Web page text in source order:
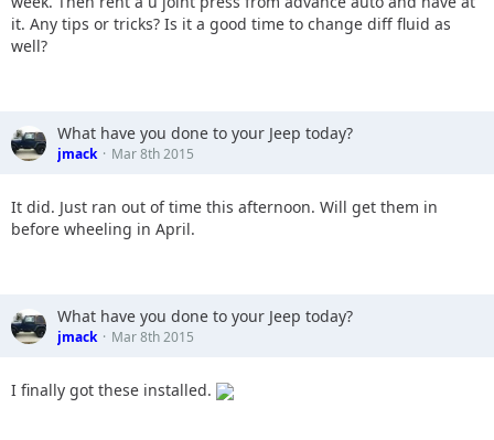
it. Any tips or tricks? Is it a good time to change diff fluid as
well?
What have you done to your Jeep today?
jmack Mar 8th 2015
It did. Just ran out of time this afternoon. Will get them in
before wheeling in April.
What have you done to your Jeep today?
jmack Mar 8th 2015
I finally got these installed.
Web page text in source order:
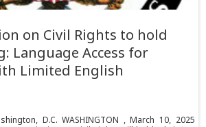
on Civil Rights to hold
Language Access for
Limited English
D.C. WASHINGTON , March 10, 2025
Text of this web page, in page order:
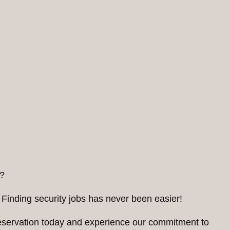
security jobs has never been easier!
today and experience our commitment to
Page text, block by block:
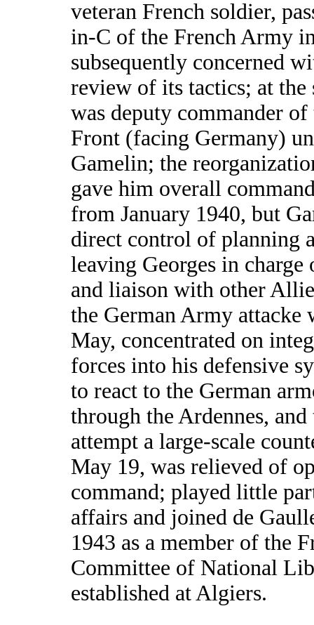
veteran French soldier,
in-C of the French Army
subsequently concerned
review of its tactics; at the
was deputy commander
Front (facing Germany)
Gamelin; the
gave him overall
from January 1940, but
direct control of planning
leaving Georges in charge
and liaison with other
the German Army attacke
May, concentrated on
forces into his defensive
to react to the German
through the Ardennes,
attempt a large-scale
May 19, was relieved of
command; played little
affairs and joined de
1943 as a member of the
Committee of National
established at Algiers.
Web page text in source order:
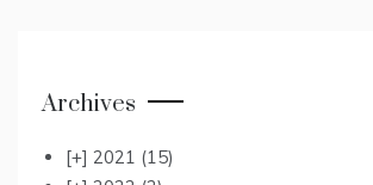
Archives
[+] 2021 (15)
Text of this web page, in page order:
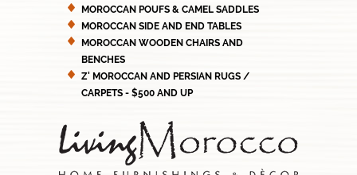
MOROCCAN POUFS & CAMEL SADDLES
MOROCCAN SIDE AND END TABLES
MOROCCAN WOODEN CHAIRS AND
BENCHES
Z' MOROCCAN AND PERSIAN RUGS /
CARPETS - $500 AND UP
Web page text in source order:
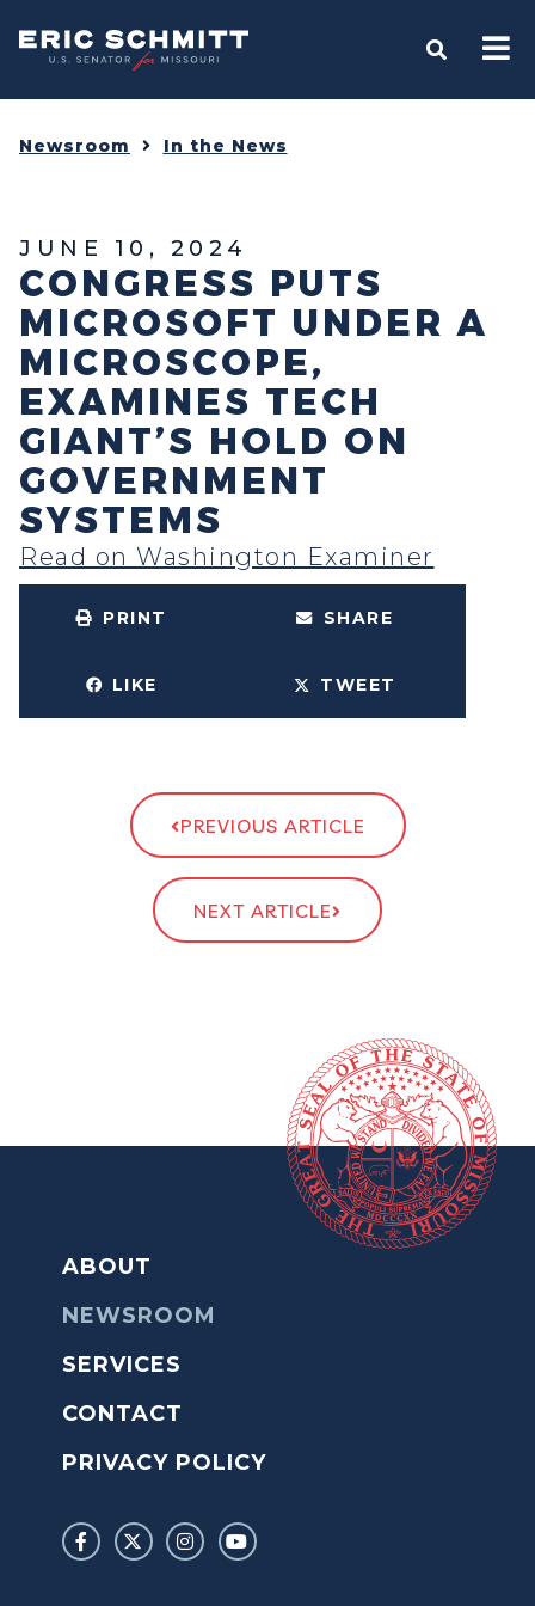
Home
OPEN
Newsroom In the News
JUNE 10, 2024
CONGRESS PUTS
MICROSOFT UNDER A
MICROSCOPE,
EXAMINES TECH
GIANT’S HOLD ON
GOVERNMENT
SYSTEMS
Read on Washington Examiner
PRINT SHARE
LIKE TWEET
PREVIOUS ARTICLE
NEXT ARTICLE
ABOUT
NEWSROOM
SERVICES
CONTACT
PRIVACY POLICY
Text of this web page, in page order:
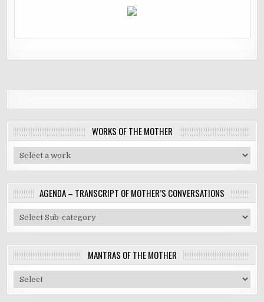
WORKS OF THE MOTHER
AGENDA – TRANSCRIPT OF MOTHER’S CONVERSATIONS
MANTRAS OF THE MOTHER
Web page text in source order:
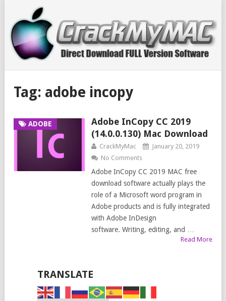
Tag: adobe incopy
ADOBE
Adobe InCopy CC 2019
(14.0.0.130) Mac Download
CrackMyMac
January 20, 2019
No Comments
Adobe InCopy CC 2019 MAC free
download software actually plays the
role of a Microsoft word program in
Adobe products and is fully integrated
with Adobe InDesign
software. Writing, editing, and …
Read More
TRANSLATE
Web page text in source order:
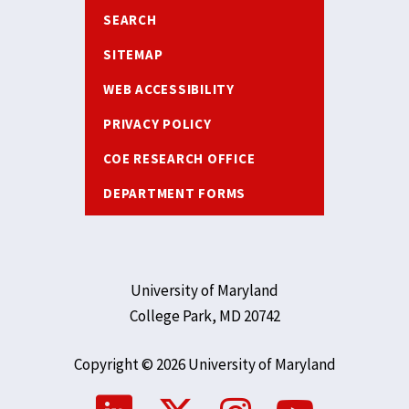
SEARCH
SITEMAP
WEB ACCESSIBILITY
PRIVACY POLICY
COE RESEARCH OFFICE
DEPARTMENT FORMS
University of Maryland
College Park, MD 20742
Copyright © 2026 University of Maryland
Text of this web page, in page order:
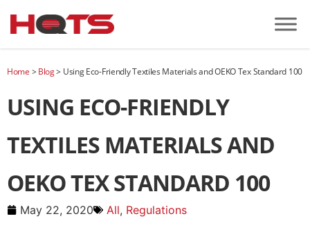
Home >Blog> Using Eco-Friendly Textiles Materials and OEKO Tex Standard 100
USING ECO-FRIENDLY
TEXTILES MATERIALS AND
OEKO TEX STANDARD 100
May 22, 2020 All, Regulations
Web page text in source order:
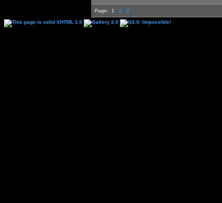
Page: 1 2 3
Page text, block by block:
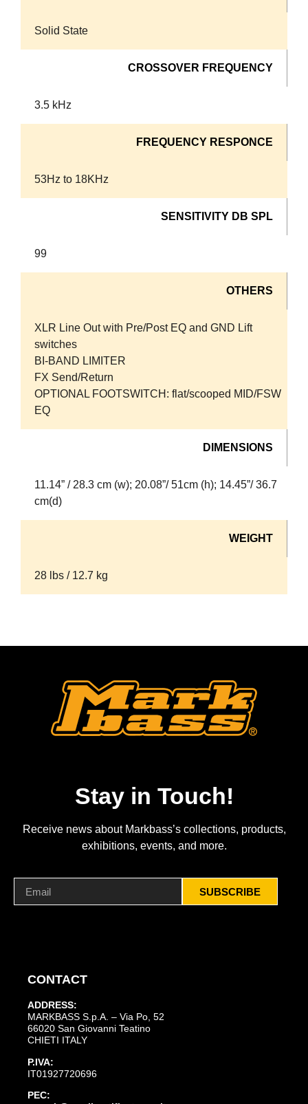
Solid State
CROSSOVER FREQUENCY
3.5 kHz
FREQUENCY RESPONCE
53Hz to 18KHz
SENSITIVITY DB SPL
99
OTHERS
XLR Line Out with Pre/Post EQ and GND Lift
switches
BI-BAND LIMITER
FX Send/Return
OPTIONAL FOOTSWITCH: flat/scooped MID/FSW
EQ
DIMENSIONS
11.14” / 28.3 cm (w); 20.08”/ 51cm (h); 14.45”/ 36.7
cm(d)
WEIGHT
28 lbs / 12.7 kg
Stay in Touch!
Receive news about Markbass’s collections, products,
exhibitions, events, and more.
SUBSCRIBE
CONTACT
ADDRESS:
MARKBASS S.p.A. – Via Po, 52
66020 San Giovanni Teatino
CHIETI ITALY
P.IVA:
IT01927720696
PEC:
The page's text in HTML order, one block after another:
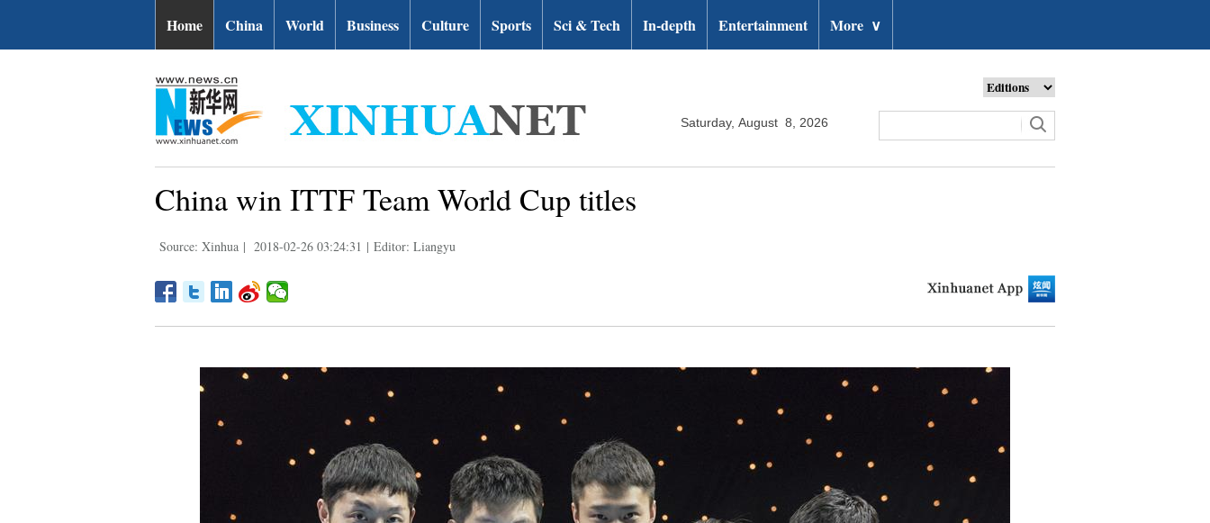
Home China World Business Culture Sports Sci & Tech In-depth Entertainment More ∨
Saturday, August 8, 2026
China win ITTF Team World Cup titles
Source: Xinhua | 2018-02-26 03:24:31 | Editor: Liangyu

## Task goal:
Indicate how many lines in the records above contain the word "MOTHER", giving only the number.

## Task output:
3